1. When I compile my project, it produces a 'bin' folder and an 'obj'
folder and within the 'obj' folder are 2 other folders - 'debug' and
'release'. If I want my code to access a dll that a third party
produced, where do I put that dll. In 'bin'?, In 'debug'? In 'obj'?
Neither. Add a reference to the DLL by browsing to it. VS2005 will do
the rest.
2. I find that when I compile my project into an exe, that I have
several copies of that exe in different places. One was in 'bin', one
was in 'debug' and one was in 'release'. Why would I have three of
them?
The debug and release folders are named based on the configuration
name. Without getting too complicated, depending on which
configuration your using when you compile the application, the
resultant exe file resides in the respective folder. (Note: you can
create additional configurations, in which case, the respective folder
would be created, but that's outside the scope of this post.)
3. If I want my code to access a third party dll, does that mean I
should have a 'add references' to that dll? Or is just adding the dll
to the 'bin' directory sufficient?
See 1.
4. I made a 'solution' which had 2 projects in it - one was source for
a dll of my own, and one was source for a exe that calls the dll.
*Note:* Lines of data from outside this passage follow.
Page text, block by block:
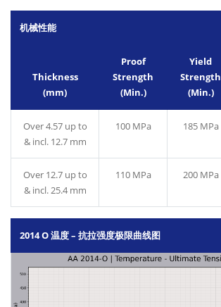
机械性能
Thickness
(mm)
Proof
Strength
(Min.)
Yield
Strength
(Min.)
Over 4.57 up to
& incl. 12.7 mm
100 MPa 185 MPa
Over 12.7 up to
& incl. 25.4 mm
110 MPa 200 MPa
2014 O 温度 – 抗拉强度极限曲线图
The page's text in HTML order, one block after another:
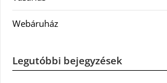
Webáruház
Legutóbbi bejegyzések
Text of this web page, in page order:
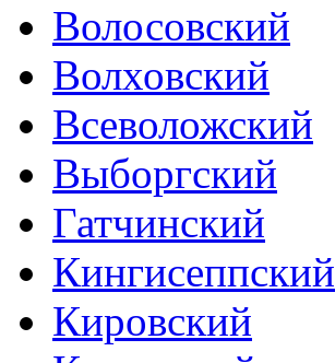
Волосовский
Волховский
Всеволожский
Выборгский
Гатчинский
Кингисеппский
Кировский
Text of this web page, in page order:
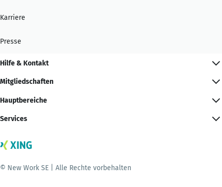
Karriere
Presse
Hilfe & Kontakt
Mitgliedschaften
Hauptbereiche
Services
© New Work SE | Alle Rechte vorbehalten
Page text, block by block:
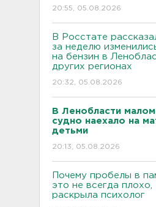
20:55, 05.08.2026
В Росстате
за неделю
на бензин в
других регионах
20:32, 05.08.2026
В Ленобласти
судно наехало на
детьми
20:13, 05.08.2026
Почему пробелы в
это не всегда плохо,
раскрыла психолог
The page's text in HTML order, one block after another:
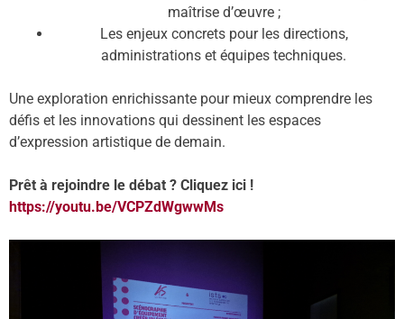
maîtrise d’œuvre ;
Les enjeux concrets pour les directions,
administrations et équipes techniques.
Une exploration enrichissante pour mieux comprendre les
défis et les innovations qui dessinent les espaces
d’expression artistique de demain.
Prêt à rejoindre le débat ? Cliquez ici !
https://youtu.be/VCPZdWgwwMs
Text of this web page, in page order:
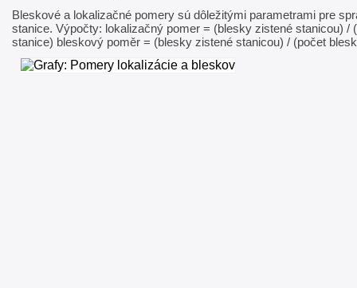
Bleskové a lokalizačné pomery sú dôležitými parametrami pre
stanice. Výpočty: lokalizačný pomer = (blesky zistené stanicou) /
stanice) bleskový poměr = (blesky zistené stanicou) / (počet
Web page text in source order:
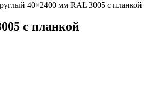
40×2400 мм RAL 3005 с планкой
с планкой
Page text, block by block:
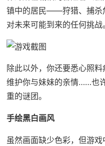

I
thought that I needed 'add references' to make the caller know about
the dll. But 'add references' brings up a screen with several tabs.
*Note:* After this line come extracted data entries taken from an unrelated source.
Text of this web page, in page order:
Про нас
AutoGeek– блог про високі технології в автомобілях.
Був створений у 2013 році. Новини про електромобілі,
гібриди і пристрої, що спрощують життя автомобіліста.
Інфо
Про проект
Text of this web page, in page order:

The dll project was listed in one of the tabs, but that was not
enough. The caller program did not recognize code statements that
referred to the class in the dll. So I used another tab (of add-
references) where I browsed for the 'bin' directory of the dll
project, and once I did that, the caller exe worked with it. But is
that really what I should be doing?
On the application project, you would add a project reference (Add a
Reference, you'll see the class library project in the project tab).
Every time you compile the app, it will compile the dll library, then
your application. (Note: this is also configurable)
5. Is there a book out there that addresses issues like these?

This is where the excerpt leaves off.